# Вопросы-ответы > Вопросы к издательству "Бхактиведанта Бук Траст" >  русская версия BBT style

## Bhishma das

Планирует ли Русская Редакция BBT издать (опубликовать) на русском языке известный документ "BBT style" (см., например: http://www.jswami.info/bbt_style_sheet_june_2013/)?
И с непременным присовокуплением требований ГОСТ на издание книг.

Это было бы крайне полезно для всех.

Спасибо!

Харе Кришна!

----------


## vijitatma das

Нет, не планировали. Наши редакторы/ корректоры/ верстальщики пользуются собственными картотеками плюс тем же Style sheet.
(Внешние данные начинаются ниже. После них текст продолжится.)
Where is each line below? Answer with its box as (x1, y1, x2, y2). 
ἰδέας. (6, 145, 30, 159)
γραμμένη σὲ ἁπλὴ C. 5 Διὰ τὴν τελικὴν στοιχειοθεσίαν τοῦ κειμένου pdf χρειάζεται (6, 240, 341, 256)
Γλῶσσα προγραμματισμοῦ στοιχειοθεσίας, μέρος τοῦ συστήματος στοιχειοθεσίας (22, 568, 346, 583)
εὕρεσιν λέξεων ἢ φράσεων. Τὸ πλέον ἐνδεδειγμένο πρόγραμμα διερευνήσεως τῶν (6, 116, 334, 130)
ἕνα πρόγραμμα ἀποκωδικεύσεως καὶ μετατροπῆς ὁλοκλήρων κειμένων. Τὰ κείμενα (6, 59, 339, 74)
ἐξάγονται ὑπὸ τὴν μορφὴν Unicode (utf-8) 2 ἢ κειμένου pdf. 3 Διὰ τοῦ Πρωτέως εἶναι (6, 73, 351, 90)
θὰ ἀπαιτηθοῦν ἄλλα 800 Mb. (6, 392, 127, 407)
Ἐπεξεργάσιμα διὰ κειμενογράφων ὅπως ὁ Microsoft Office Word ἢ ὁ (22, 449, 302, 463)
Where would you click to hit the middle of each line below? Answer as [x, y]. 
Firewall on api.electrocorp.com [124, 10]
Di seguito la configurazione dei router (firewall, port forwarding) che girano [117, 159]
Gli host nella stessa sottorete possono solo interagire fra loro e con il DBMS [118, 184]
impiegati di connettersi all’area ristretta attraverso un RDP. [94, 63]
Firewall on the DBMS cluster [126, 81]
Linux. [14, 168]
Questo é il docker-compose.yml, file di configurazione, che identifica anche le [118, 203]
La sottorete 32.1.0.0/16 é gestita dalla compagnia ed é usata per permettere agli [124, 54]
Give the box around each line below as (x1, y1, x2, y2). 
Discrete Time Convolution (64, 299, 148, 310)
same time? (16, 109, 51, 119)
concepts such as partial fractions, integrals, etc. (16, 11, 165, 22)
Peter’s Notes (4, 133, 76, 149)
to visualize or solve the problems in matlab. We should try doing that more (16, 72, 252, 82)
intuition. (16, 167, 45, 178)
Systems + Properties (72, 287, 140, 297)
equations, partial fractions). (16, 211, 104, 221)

Что касается общих книгоиздательских стандартов, уже есть хорошие справочники Мильчина и др.

----------


## Bhishma das

ирония заключается в том, что, несмотря на наличие книгоиздательских стандартов и справочных материалов, не все издательства им следуют, например, до сих пор сплошь и рядом можно наблюдать "висячие строки", которых не должно быть в принципе.

----------


## Bhishma das

и всё-таки жаль, что сей очень важный документ не будет опубликован!
а преданные из очень известного и уважаемого издательства будут продолжать игнорирoвать "кармические" издательские ГОСТ'ы по идейным (или идеологическим?) соображениям!
p.s. немного не в тему: один преданный на полном серьёзе убеждал меня, что нам кармические русско-иностранные словари не нужны, а надо пользоваться ... translate.google.ru!  :smilies:

----------


## vijitatma das

> и всё-таки жаль, что сей очень важный документ не будет опубликован!
> а преданные из очень известного и уважаемого издательства будут продолжать игнорирoвать "кармические" издательские ГОСТ'ы по идейным (или идеологическим?) соображениям!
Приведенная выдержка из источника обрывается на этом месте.